Research will soon be presented that could bring a new age of photonic communication, with engineers reporting a way to print efficient quantum dot lasers on silicon.

Photonic devices such as quantum dot lasers convert light to electricity for an energy-efficient alternative to traditional copper networks for information transmission.

Unfortunately, such high-end devices have always been expensive.

Recently, research engineers have been trying to bring costs down by building quantum dot lasers directly on silicon substrates. This is because silicon is an extraordinarily common material in the microelectronics industry, and would make it easier and faster for new designs to reach the market.

Now, researchers from the University of California at Santa Barbara (UCSB) say they may have cracked it.

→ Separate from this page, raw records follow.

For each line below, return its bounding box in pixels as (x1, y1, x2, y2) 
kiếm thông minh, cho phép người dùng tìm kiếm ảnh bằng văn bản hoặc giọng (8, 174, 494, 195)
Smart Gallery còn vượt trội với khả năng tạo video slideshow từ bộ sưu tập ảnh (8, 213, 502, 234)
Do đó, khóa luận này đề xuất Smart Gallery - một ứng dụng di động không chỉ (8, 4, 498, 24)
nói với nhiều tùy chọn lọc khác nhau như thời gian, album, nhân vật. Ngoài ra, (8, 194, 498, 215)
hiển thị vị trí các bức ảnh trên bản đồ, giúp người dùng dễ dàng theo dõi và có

Although quantum dot lasers have been built on silicon before, their performance has not equalled that of quantum dot lasers on substrate platforms made of similar materials as the lasers themselves.

Graduate student Alan Liu and colleagues have demonstrated a new design for quantum dot lasers which not only is grown on silicon but performs as well as similar lasers on their native substrates. 

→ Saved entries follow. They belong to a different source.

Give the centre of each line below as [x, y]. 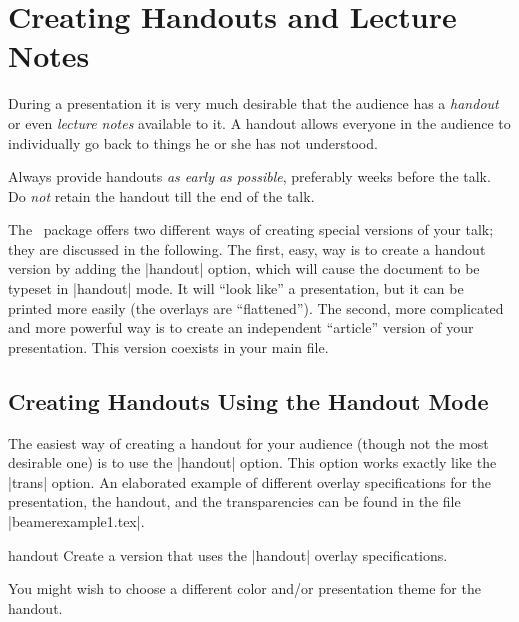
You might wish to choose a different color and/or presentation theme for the [244, 588]
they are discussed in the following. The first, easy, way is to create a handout [247, 248]
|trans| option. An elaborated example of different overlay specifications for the [250, 481]
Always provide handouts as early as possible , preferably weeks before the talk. [249, 176]
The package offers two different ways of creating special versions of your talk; [251, 229]
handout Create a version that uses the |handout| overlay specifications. [228, 554]
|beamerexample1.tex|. [76, 521]
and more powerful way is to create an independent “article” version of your [241, 327]

The team will discuss record-breaking results achieved new such lasers at this year's Optical Fibre Communication Conference and Exposition in San Francisco, hoping their work will be the next step towards large-scale photonic integration in a low-cost form.

Currently, ‘quantum well’ lasers are used for data transmission.

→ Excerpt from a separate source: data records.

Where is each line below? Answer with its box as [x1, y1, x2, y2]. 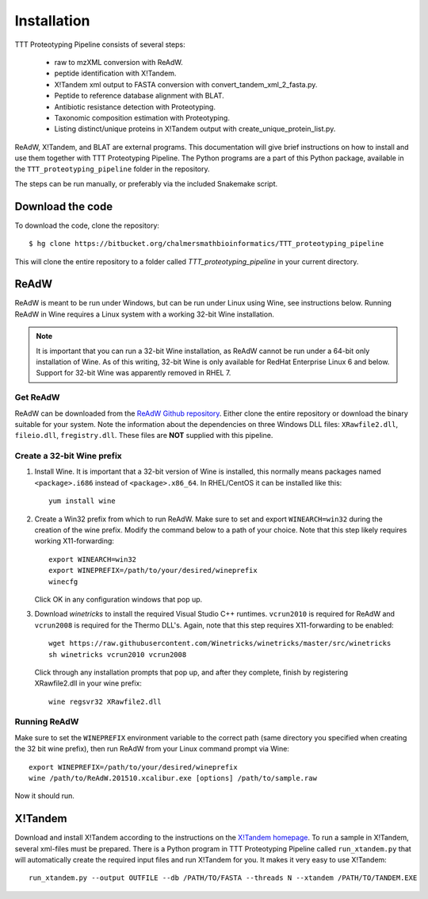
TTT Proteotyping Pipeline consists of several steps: [14, 40, 185, 49]
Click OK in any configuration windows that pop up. [34, 594, 203, 604]
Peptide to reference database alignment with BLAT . [54, 91, 225, 101]
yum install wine [48, 497, 116, 505]
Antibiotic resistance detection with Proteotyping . [54, 102, 216, 111]
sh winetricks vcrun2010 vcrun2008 [48, 650, 187, 659]
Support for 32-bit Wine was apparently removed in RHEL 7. [36, 368, 231, 378]
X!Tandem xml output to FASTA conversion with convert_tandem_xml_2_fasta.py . [54, 79, 318, 89]

Quantum wells consist of nanometres-thick layers of light-emitting material sandwiched between materials that serve to guide both the electrical current as well as the light output.

A quantum dot laser is similar, but the sheets are replaced with many smaller dots, each a few nanometres high and tens of nanometres across. For perspective, 50 billion of them would fit onto one side of a five cent coin.

“Quantum wells are continuous in two dimensions, so imperfections in one part of the well can affect the entire layer. Quantum dots, however, are independent of each other, and as such they are less sensitive to the crystal imperfections resulting from the growth of laser material on silicon,” Liu said.

“Because of this, we can grow these lasers on larger and cheaper silicon substrates,” he said.

“Because of their small size they require less power to operate than quantum well lasers while outputting more light, so they would enable low-cost silicon photonics.”

The UCSB team has grown quantum dots directly on silicon substrates using a technique known as molecular beam epitaxy, or MBE (epitaxy is the process of growing one crystal on top of another, with the layout of the top layer determined by the one beneath it).

“MBE is the best method for creating high-quality quantum dots that are suitable for use in lasers” because “the entire laser can be grown continuously in a single run, which minimizes potential contamination.”

The MBE approach can also greatly reduce manufacturing costs.